If the blood to the heart is completely cut off, a heart attack will occur. The symptoms are virtually the same as angina pectoris and is usually very painful. However, some diabetics with autonomic neuropathy do not suffer from chest pain or angina because of the nerve damage. The first symptom of CAD in many of these cases is a “silent heart attack” that occurs once an artery becomes completely blocked.

Sometimes there might be a small warning that CAD exists if there is angina pectoris. Angina pectoris is the temporary pain or discomfort in your heart muscle that occurs when the blood circulation to the heart is poor.

How can the Heart be Assessed?

The best way to detect cardiovascular disease is through medical tests like the following:

  • Electrocardiogram: The painless and quick electrocardiogram (referred to as an ECG or EKG) is a very commonly performed test. It tells the doctor to a certain extent what has happened to your heart, and sometimes, what is happening at the current time. It is not, however, intended to be predicative of what might happen.
  • Stress test:  This involves exercise. The amount of stress your heart can handle is measured as you exercise enough to raising your heart rate. It provides some indication of the condition of your arteries and the flow of blood. This test may be combined with other tests such as an echocardiogram that provides a pictorial display of the functioning of the heart. [6]
  • Percutaneous Coronary Angiography (PCA): This test is done by a cardiologist invloves placing a catheter near the heart and injecting a dye into the coronary arteries. The cardiologist then takes pictures using a complex x-ray machine to establish whether there is any blockage or narrowing of the arteries and, if so, which arteries are affected. When the tests are completed both the patient and the referring physician receive a diagram of the heart and its arteries. Included are the estimates of the percentage of blockage of each of the vessels.
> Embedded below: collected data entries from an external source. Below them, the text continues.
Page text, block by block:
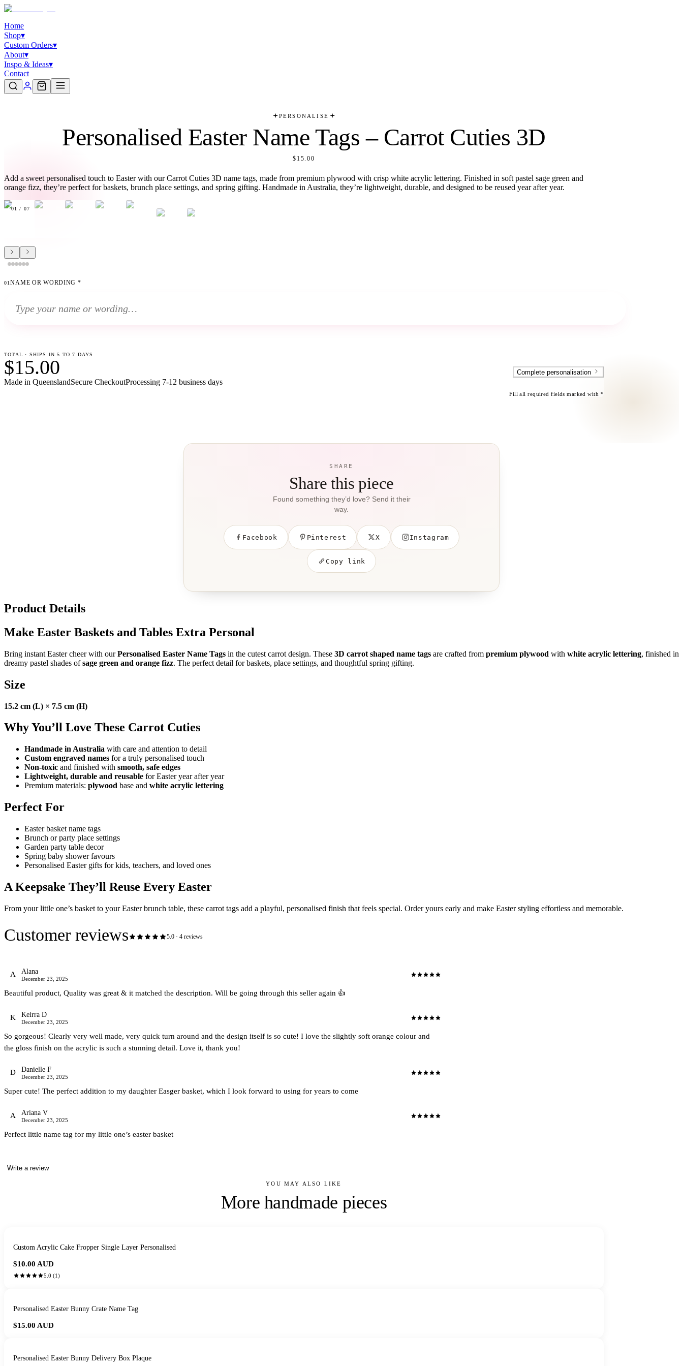
Home
Shop▾
Custom Orders▾
About▾
Inspo & Ideas▾
Contact
PERSONALISE
Personalised Easter Name Tags – Carrot Cuties 3D
$15.00
Add a sweet personalised touch to Easter with our Carrot Cuties 3D name tags, made from premium plywood with crisp white acrylic lettering. Finished in soft pastel sage green and
orange fizz, they’re perfect for baskets, brunch place settings, and spring gifting. Handmade in Australia, they’re lightweight, durable, and designed to be reused year after year.
01 / 07
01 NAME OR WORDING *
TOTAL · SHIPS IN 5 TO 7 DAYS
$15.00 Complete personalisation
Made in QueenslandSecure CheckoutProcessing 7-12 business days
Fill all required fields marked with *
SHARE
Share this piece
Found something they’d love? Send it their
way.
Facebook Pinterest X Instagram
Copy link
Product Details
Make Easter Baskets and Tables Extra Personal
Bring instant Easter cheer with ourPersonalised Easter Name Tags in the cutest carrot design. These 3D carrot shaped name tags are crafted from premium plywood with white acrylic lettering, finished in
dreamy pastel shades ofsage green and orange fizz. The perfect detail for baskets, place settings, and thoughtful spring gifting.
Size
15.2 cm (L) × 7.5 cm (H)
Why You’ll Love These Carrot Cuties
Handmade in Australia with care and attention to detail
Custom engraved names for a truly personalised touch
Non-toxic and finished with smooth, safe edges
Lightweight, durable and reusable for Easter year after year
Premium materials: plywood base and white acrylic lettering
Perfect For
Easter basket name tags
Brunch or party place settings
Garden party table decor
Spring baby shower favours
Personalised Easter gifts for kids, teachers, and loved ones
A Keepsake They’ll Reuse Every Easter
From your little one’s basket to your Easter brunch table, these carrot tags add a playful, personalised finish that feels special. Order yours early and make Easter styling effortless and memorable.
Customer reviews 5.0 · 4 reviews
A Alana
December 23, 2025
Beautiful product, Quality was great & it matched the description. Will be going through this seller again 👍
K Keirra D
December 23, 2025
So gorgeous! Clearly very well made, very quick turn around and the design itself is so cute! I love the slightly soft orange colour and
the gloss finish on the acrylic is such a stunning detail. Love it, thank you!
D Danielle F
December 23, 2025
Super cute! The perfect addition to my daughter Easger basket, which I look forward to using for years to come
A Ariana V
December 23, 2025
Perfect little name tag for my little one’s easter basket
Write a review
YOU MAY ALSO LIKE
More handmade pieces
Custom Acrylic Cake Fropper Single Layer Personalised
$10.00 AUD
5.0 (1)
Personalised Easter Bunny Crate Name Tag
$15.00 AUD
Personalised Easter Bunny Delivery Box Plaque

It is then up to the medical team and the patient to decide what to do – balloon angioplasty, atherectomy, coronary bypass surgery and/or medications that can dissolve blood clots.


[1] Meltzer, SJ; and Belton, AB (2009). Diabetes in Adults. Toronto: Key Porter Books

[2] Marcovitch, H (2006). Black’s Medical Dictionary 41st edition. Lantham, Maryland: Scarecrow Press.
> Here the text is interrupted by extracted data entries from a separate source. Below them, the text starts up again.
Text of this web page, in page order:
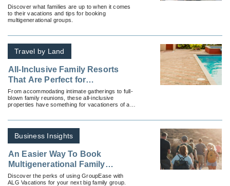
Travel?
Discover what families are up to when it comes
to their vacations and tips for booking
multigenerational groups.
Travel by Land
All-Inclusive Family Resorts
That Are Perfect for
Multigenerational Travelers
From accommodating intimate gatherings to full-
blown family reunions, these all-inclusive
properties have something for vacationers of all
Business Insights
An Easier Way To Book
Multigenerational Family
Groups
Discover the perks of using GroupEase with
ALG Vacations for your next big family group.
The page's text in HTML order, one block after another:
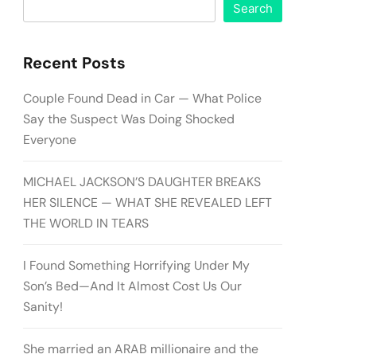
Search
Recent Posts
Couple Found Dead in Car — What Police
Say the Suspect Was Doing Shocked
Everyone
MICHAEL JACKSON’S DAUGHTER BREAKS
HER SILENCE — WHAT SHE REVEALED LEFT
THE WORLD IN TEARS
I Found Something Horrifying Under My
Son’s Bed—And It Almost Cost Us Our
Sanity!
She married an ARAB millionaire and the
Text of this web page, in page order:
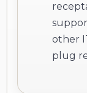
other
plug

[3] Divya Gupta, Kathy K. Griendling and W. Robert Taylor (2010). “Oxidative Stress and Cardiovascular Disease in Diabetes Mellitus.” In Studies On Cardiovascular Disorders: Oxidative Stress in Applied Basic Research and Clinical Practice, H.Sauer, AM Shaw, and FRM Laurindo (eds).  New York: Springer: 263-281.

[4] Bibbins-Domingo, K; Chertow, GM. Coxson, P; Moran, A; Lightwood, JM; Pletcher, MJ; and Goldman, L (2010). “Projected Effect of Dietary Salt Reductions on Future Cardiovascular Disease.” New England J Medicine, 362 (February):590-599.

[5] American Diabetes Association (2009). Type 2 Diabetes. Your Healthy Living Guide. Alexandria, VA: ADA.